Stored data entries.

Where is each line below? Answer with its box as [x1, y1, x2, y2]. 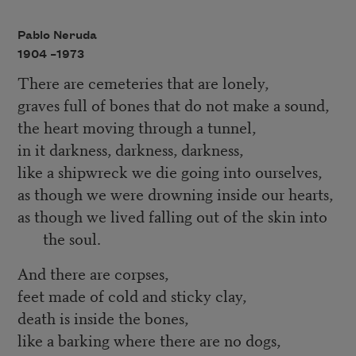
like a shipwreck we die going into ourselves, [17, 160, 322, 184]
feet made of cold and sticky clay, [17, 284, 246, 308]
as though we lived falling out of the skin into [17, 204, 327, 228]
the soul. [42, 226, 101, 250]
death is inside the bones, [17, 306, 188, 330]
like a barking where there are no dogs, [17, 328, 281, 352]
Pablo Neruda [17, 29, 97, 42]
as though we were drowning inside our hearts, [17, 182, 333, 206]

WHAT NEEDS TO BE DONE. Without including any images, output the data exactly as given.

SOLUTION BELOW.
Where is each line below? Answer with its box as [x1, y1, x2, y2]. 
like a shipwreck we die going into ourselves, [17, 160, 322, 184]
feet made of cold and sticky clay, [17, 284, 246, 308]
as though we lived falling out of the skin into [17, 204, 327, 228]
the soul. [42, 226, 101, 250]
death is inside the bones, [17, 306, 188, 330]
like a barking where there are no dogs, [17, 328, 281, 352]
Pablo Neruda [17, 29, 97, 42]
as though we were drowning inside our hearts, [17, 182, 333, 206]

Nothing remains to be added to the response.